Other potential initial treatments of persistent wound drainage after arthroplasty may include the use of incisional NPWT or compression wrapping the wound with a hip spica dressing and/or intravenous broad-spectrum antibiotics. The remaining 83 (27.7%) patients with persistent wound drainage who failed the standardized protocol necessitated surgical irrigation and debridement that was performed 2 to 37 days postoperatively. Deep irrigation and debridement was performed when the deep fascia had not sealed. Surgical irrigation and debridement was successful (i.e., no further intervention) in 63 (75.9%) patients (performed 4–32 days postoperatively). The remaining 20 patients (24.1%) who failed antibiotic therapy as well as surgical irrigation and debridement developed a deep infection that was treated with a two-stage exchange arthroplasty or long-term antibiotic suppression based on their current state of health. Critical evaluation of the 83 patients necessitating surgical irrigation and debridement demonstrated that surgical irrigation and debridement was significantly more successful in patients who underwent this procedure within 14 days from the index arthroplasty. When surgical intervention was delayed longer than 14 days, additional surgical procedures were typically required to eradicate a deep infection ( Fig. 111.1 ). In addition, malnutrition (defined as serum transferrin < 200 mg/dL, serum albumin < 3.5 g/dL, or total lymphocyte count < 1500/mL) was strongly associated with failure of the initial surgical irrigation and debridement. All of the other variables evaluated—including age, gender, surgical blood loss, operative time, and diabetes mellitus—were not statistically significant risk factors for failure of initial surgical irrigation and debridement to treat persistent wound drainage and prevent a deep periprosthetic infection.

It is important to understand the potential causes of and ways to prevent wound drainage, because prolonged postoperative surgical wound drainage has been associated with increased morbidity and longer postoperative hospitalization after THA. A retrospective study involving 1211 THAs identified the risk factors associated with wound drainage 15 days after THA. Obesity (i.e., a body mass index greater than 35), the use of low-molecular-weight heparin (LMWH) for venous thromboembolism prophylaxis, and high closed suction drain output were associated with prolonged wound drainage and a higher rate of postoperative infection (see Fig. 111.1 ). It should be noted that in this study the use of LMWH was associated with earlier postoperative wound drainage compared with the use of either aspirin with intermittent compression devices or warfarin, but the time to a dry surgical wound between LMWH and warfarin equalized on postoperative day 8.

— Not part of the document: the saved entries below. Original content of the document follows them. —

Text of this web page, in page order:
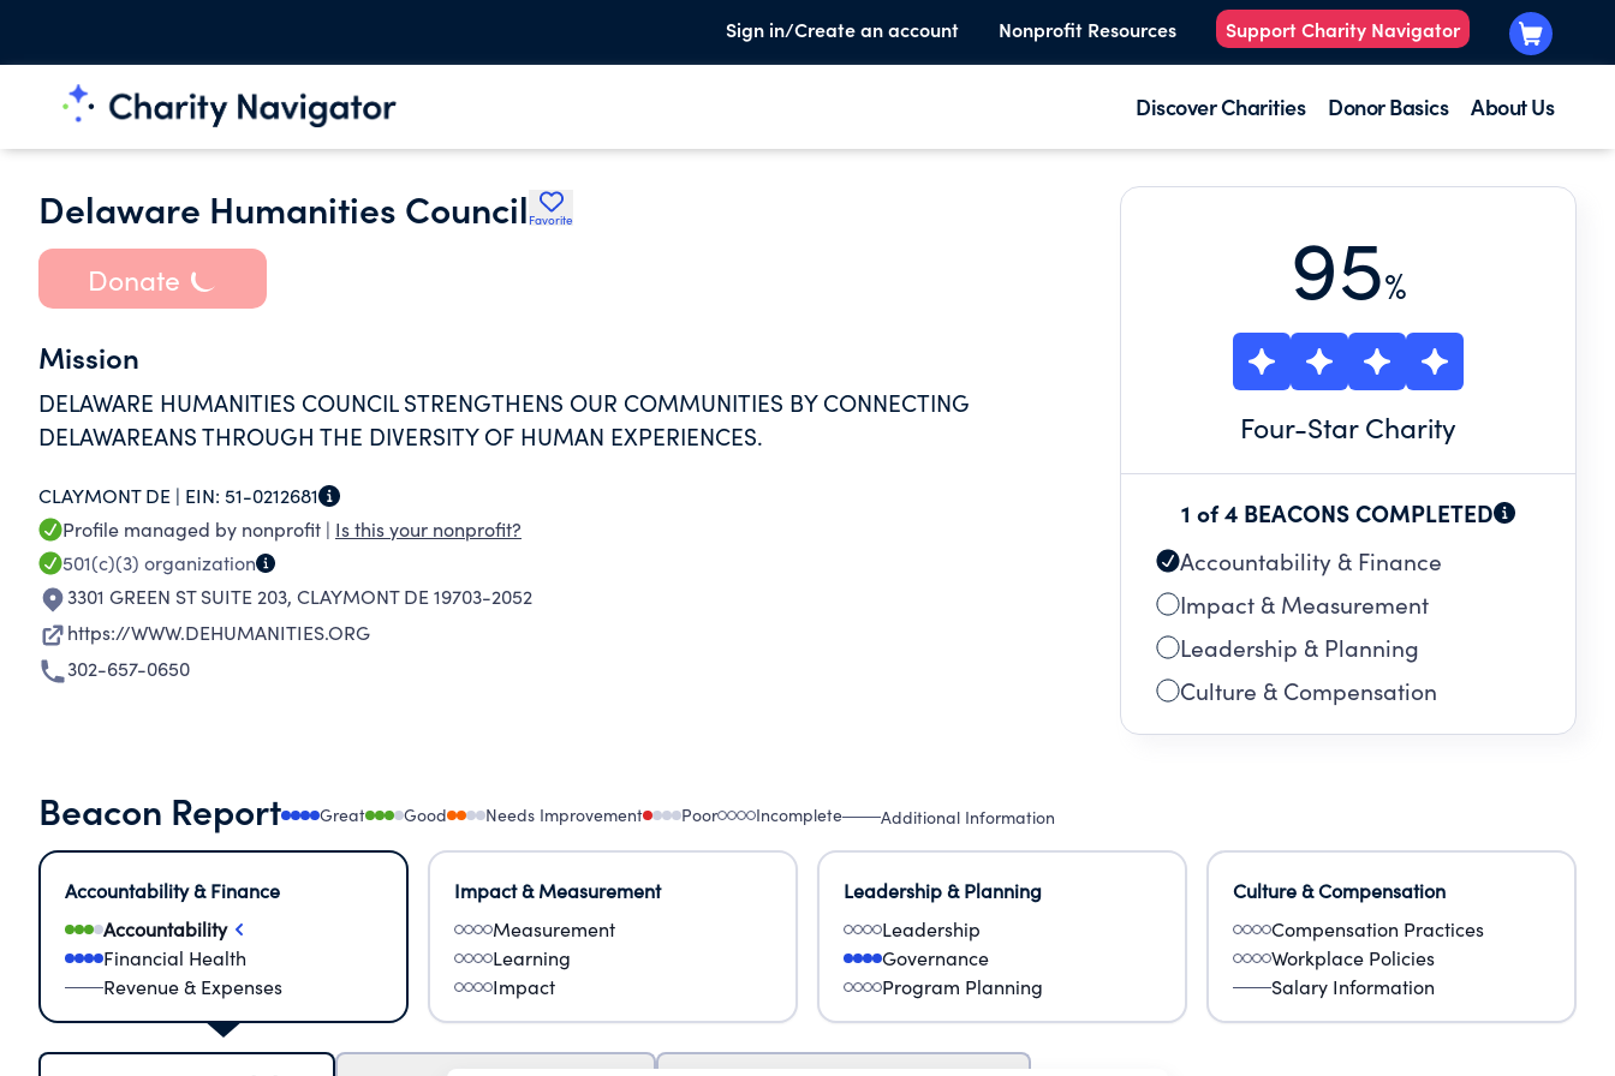
Sign in/Create an account Nonprofit Resources Support Charity Navigator
Discover Charities Donor Basics About Us
Delaware Humanities Council Favorite
Donate
Mission
DELAWARE HUMANITIES COUNCIL STRENGTHENS OUR COMMUNITIES BY CONNECTING
DELAWAREANS THROUGH THE DIVERSITY OF HUMAN EXPERIENCES.
CLAYMONT DE | EIN: 51-0212681
Profile managed by nonprofit | Is this your nonprofit?
501(c)(3) organization
3301 GREEN ST SUITE 203, CLAYMONT DE 19703-2052
https://WWW.DEHUMANITIES.ORG
302-657-0650
95%
Four-Star Charity
1 of 4 BEACONS COMPLETED
Accountability & Finance
Impact & Measurement
Leadership & Planning
Culture & Compensation
Beacon Report Great Good Needs Improvement Poor Incomplete Additional Information
Accountability & Finance
Accountability
Financial Health
Revenue & Expenses
Impact & Measurement
Measurement
Learning
Impact
Leadership & Planning
Leadership
Governance
Program Planning
Culture & Compensation
Compensation Practices
Workplace Policies
Salary Information
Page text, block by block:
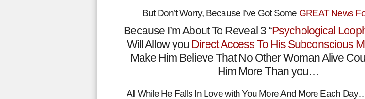
But Don’t Worry, Because I’ve Got Some GREAT News
Because I’m About To Reveal 3 “Psychological
Will Allow you Direct Access To His Subconscious
Make Him Believe That No Other Woman Alive
Him More Than you…
All While He Falls In Love with You More And More Each
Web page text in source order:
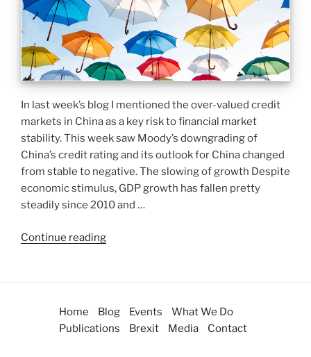
In last week’s blog I mentioned the over-valued credit
markets in China as a key risk to financial market
stability. This week saw Moody’s downgrading of
China’s credit rating and its outlook for China changed
from stable to negative. The slowing of growth Despite
economic stimulus, GDP growth has fallen pretty
steadily since 2010 and …
Continue reading
Home Blog Events
What We Do
Publications
Brexit Media Contact
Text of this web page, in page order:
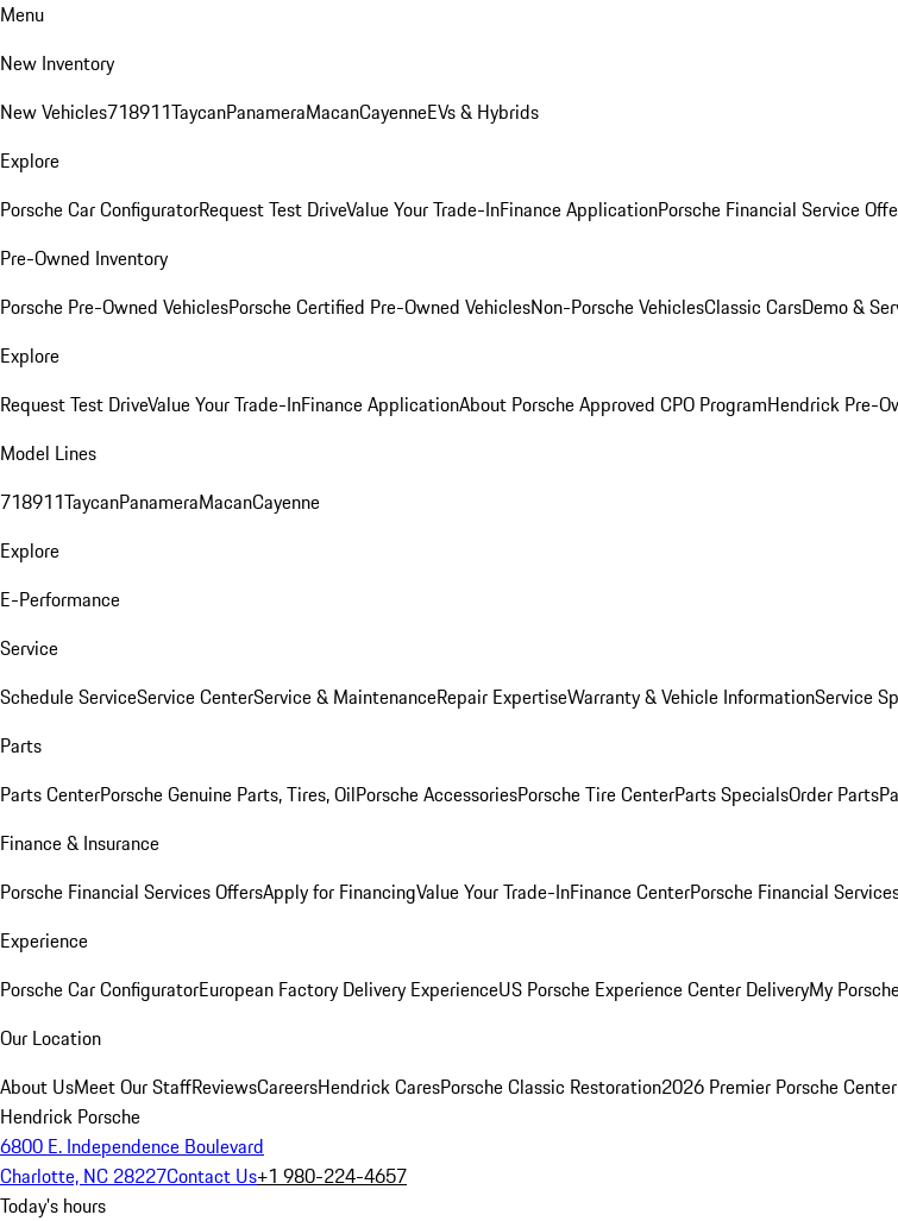
Menu
New Inventory
New Vehicles718911TaycanPanameraMacanCayenneEVs & Hybrids
Explore
Porsche Car ConfiguratorRequest Test DriveValue Your Trade-InFinance ApplicationPorsche Financial Service
Pre-Owned Inventory
Porsche Pre-Owned VehiclesPorsche Certified Pre-Owned VehiclesNon-Porsche VehiclesClassic CarsDemo &
Explore
Request Test DriveValue Your Trade-InFinance ApplicationAbout Porsche Approved CPO ProgramHendrick Pre-
Model Lines
718911TaycanPanameraMacanCayenne
Explore
E-Performance
Service
Schedule ServiceService CenterService & MaintenanceRepair ExpertiseWarranty & Vehicle InformationService
Parts
Parts CenterPorsche Genuine Parts, Tires, OilPorsche AccessoriesPorsche Tire CenterParts SpecialsOrder Parts
Finance & Insurance
Porsche Financial Services OffersApply for FinancingValue Your Trade-InFinance CenterPorsche Financial
Experience
Porsche Car ConfiguratorEuropean Factory Delivery ExperienceUS Porsche Experience Center DeliveryMy
Our Location
About UsMeet Our StaffReviewsCareersHendrick CaresPorsche Classic Restoration2026 Premier Porsche Center
Hendrick Porsche
6800 E. Independence Boulevard
Charlotte, NC 28227Contact Us+1 980-224-4657
Today's hours
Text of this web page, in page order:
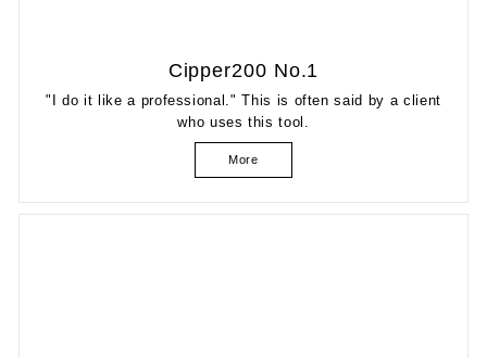
Cipper200 No.1
"I do it like a professional." This is often said by a client
who uses this tool.
More
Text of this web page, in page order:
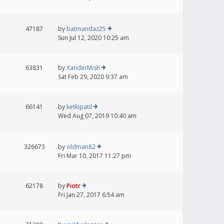
47187 by batmandaz25
Sun Jul 12, 2020 10:25 am
63831 byXanderMish
Sat Feb 29, 2020 9:37 am
66141 by ketkipatil
Wed Aug 07, 2019 10:40 am
326673 by oldman82
Fri Mar 10, 2017 11:27 pm
62178 byPiotr
Fri Jan 27, 2017 6:54 am
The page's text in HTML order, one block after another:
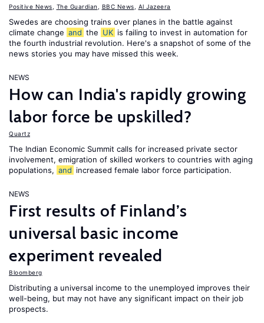
Positive News The Guardian BBC News Al Jazeera
Swedes are choosing trains over planes in the battle against
climate change and the UK is failing to invest in automation for
the fourth industrial revolution. Here's a snapshot of some of the
news stories you may have missed this week.
NEWS
How can India's rapidly growing
labor force be upskilled?
Quartz
The Indian Economic Summit calls for increased private sector
involvement, emigration of skilled workers to countries with aging
populations, and increased female labor force participation.
NEWS
First results of Finland’s
universal basic income
experiment revealed
Bloomberg
Distributing a universal income to the unemployed improves their
well-being, but may not have any significant impact on their job
prospects.
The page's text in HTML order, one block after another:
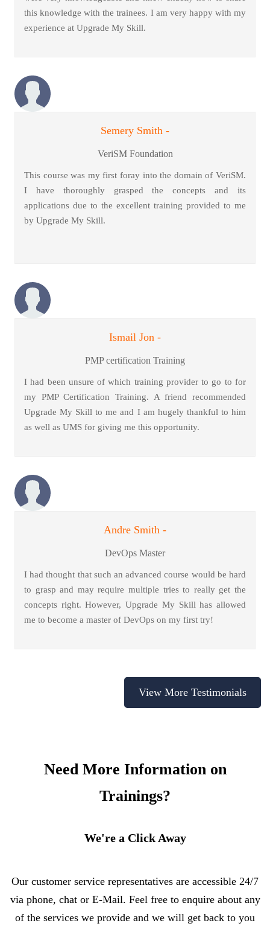
this knowledge with the trainees. I am very happy with my
experience at Upgrade My Skill.
Semery Smith -
VeriSM Foundation
This course was my first foray into the domain of VeriSM.
I have thoroughly grasped the concepts and its
applications due to the excellent training provided to me
by Upgrade My Skill.
Ismail Jon -
PMP certification Training
I had been unsure of which training provider to go to for
my PMP Certification Training. A friend recommended
Upgrade My Skill to me and I am hugely thankful to him
as well as UMS for giving me this opportunity.
Andre Smith -
DevOps Master
I had thought that such an advanced course would be hard
to grasp and may require multiple tries to really get the
concepts right. However, Upgrade My Skill has allowed
me to become a master of DevOps on my first try!
View More Testimonials
Need More Information on
Trainings?
We're a Click Away
Our customer service representatives are accessible 24/7
via phone, chat or E-Mail. Feel free to enquire about any
of the services we provide and we will get back to you
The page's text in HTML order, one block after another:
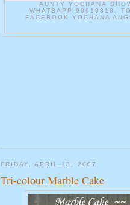
AUNTY YOCHANA
WHATSAPP 90610818.
FACEBOOK YOCHANA
FRIDAY, APRIL 13, 2007
Tri-colour Marble Cake

Meta-analysis comparing deep venous thrombosis prophylaxis with warfarin, low-dose unfractionated heparin, LMWH, or aspirin and pneumatic compression found that minor wound bleeding was highest with LMWH and low-dose unfractionated heparin. Because LMWH does not requiring monitoring, its ease of use may outweigh some of the risks associated with a longer time to a dry surgical wound. Low-dose unfractionated heparin was also associated with a higher risk of major bleeding requiring surgical evacuation, and given its lower efficacy for preventing thromboembolic events is not recommended for THA. An administrative database study of early complications after TKA found no significant difference in bleeding-related complications (including wound complications) in the first three months when patients received 81 mg aspirin, warfarin, enoxaparin, or oral factor Xa inhibitors. There are no randomized clinical trials that include factor Xa inhibitors (e.g., fondaparinux) and their effect on surgical wound drainage. Early data therefore suggest that there is no ideal agent for venous thromboembolism chemoprophylaxis to minimize the risk of wound complications.